Friday, August 31, 2012

Blackened Wisdom - The Angels are Crying EP (2012)

As much as I appreciate nuggets of extreme metal obscurity being made readily available through reissues, even in limited supplies, it's often hard to justify much interest when the content is as shaky, incendiary and volatile as Blackened Wisdom's obscure 1993 material finally coming to light in its intended 7" format. Don't get me wrong, The Angels Are Crying is nothing terrible (apart from the title), and I actually admire how much visceral aggression these Nebraskans were able to evoke for their day and age, but musically there's just not a lot of value beyond the sheer extremity being produced. Enough for some, perhaps, but as a sucker for quality riffing and song structure, there's just nothing here I could sink my teeth into. It's more or less a clusterfuck of clamorous splatter.

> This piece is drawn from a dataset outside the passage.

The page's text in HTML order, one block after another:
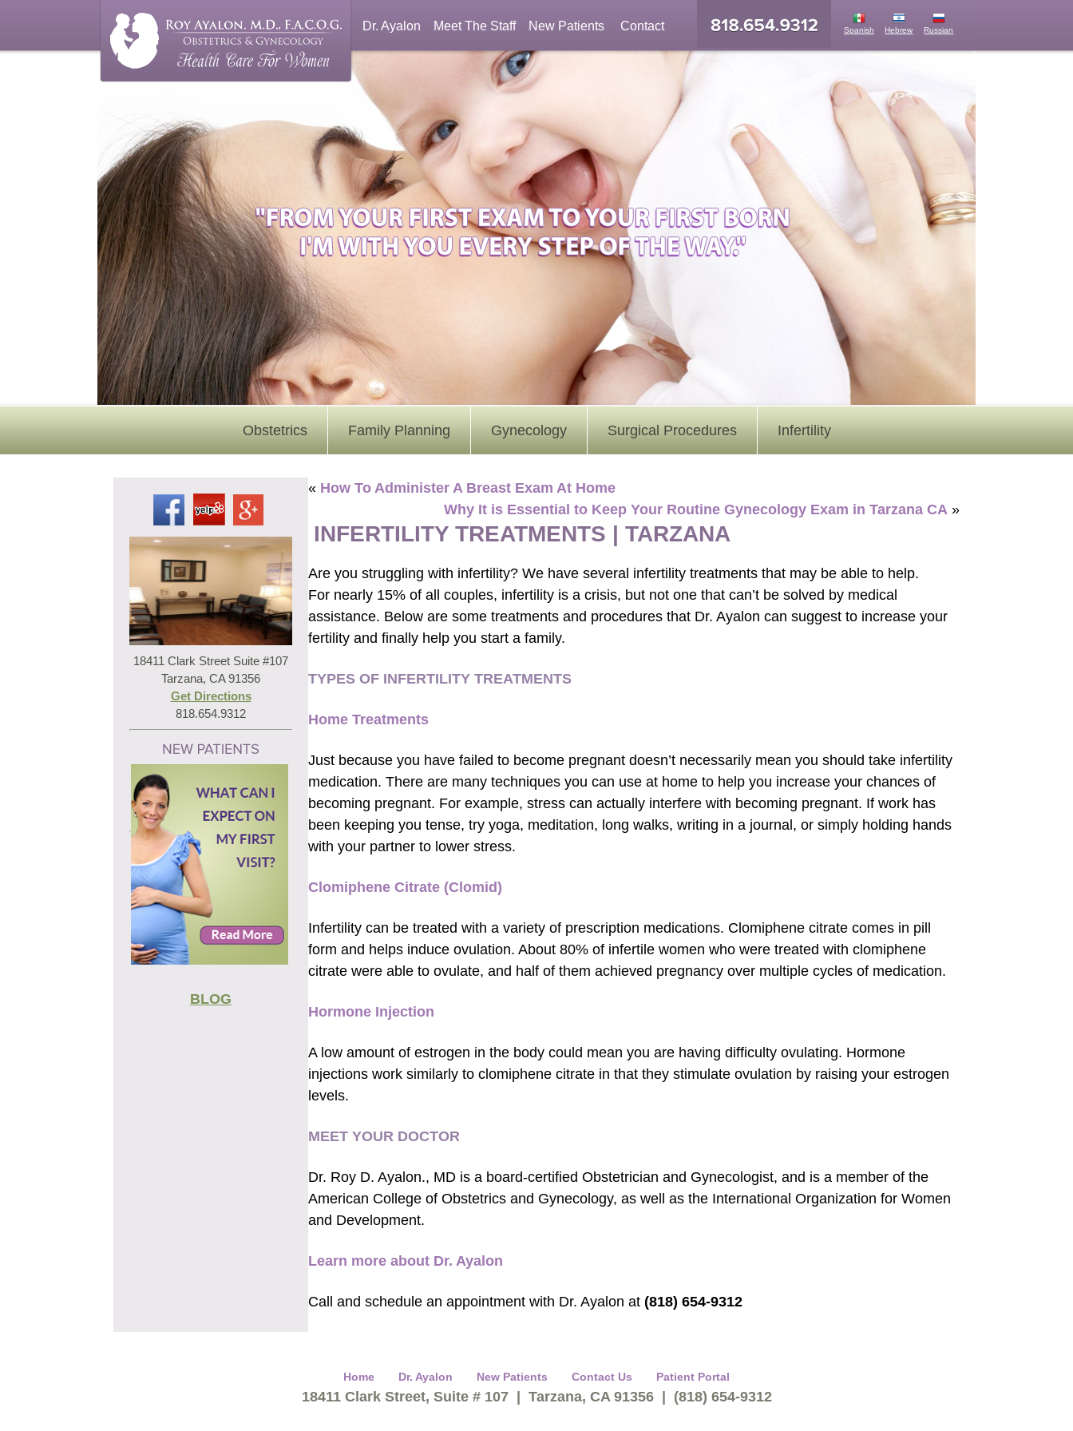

Some might already be aware, but this was Bill Taylor's old band in the 90s, before joining New York state juggernauts Immolation in the 21st century. Some of his band mates here were also involved in other of his past projects like Xenomorph and Laceration, but even the former's 1995 album, Empyreal Regimes, which I wasn't entirely fond of itself, is better built than what I'm hearing on this. Blackened Wisdom played primitive mesh of the black and death metal styles, with an undercurrent of grind to the blasting sequences. Taylor does the guitar and vocals on this, and he's got a blackened, hostile rasp that is drenched in its own simmering viscera due to the incredibly underwhelming production. There are lots of fits of bursted speed in the drums and guitars, and the bass tone is repulsive and voluminous in its overbearing drive, but throughout the 10 minutes I simply couldn't discern a single riff of interest. The titular B-side track has a decent stormy intro and feels more structured than the earlier tunes, but even there the darker, grooving guitars do little to quench my thirst, though the brief, doomy break in the middle comes close.

Comparatively, a few of the tracks come close to Angelcorpse, or the more recent Deiphago, though obviously the production of this is nowhere near so guitar heavy, and the music really suffers. Granted, there is some degree of glory to the fact that this has finally arrived after so many years, and I doubt the constituent members themselves find it to be a work of genius. More like a piece of history for extreme metal addicts who might never have heard it. But that's just not enough for me to recommend it, unless you are brutally obsessed with impenetrable war metal chaos and need some fast and grimy to floss out your ears and brain cavity, to relieve you from the stress of a hipster dominated environment. I enjoy Taylor's work in Immolation far more than his earlier bands, but that's still not enough of a reason that I could get invested here. Unless you're an extreme black/death metal collector in search of scarcity, or an audio masochist, you may wish to pass on this.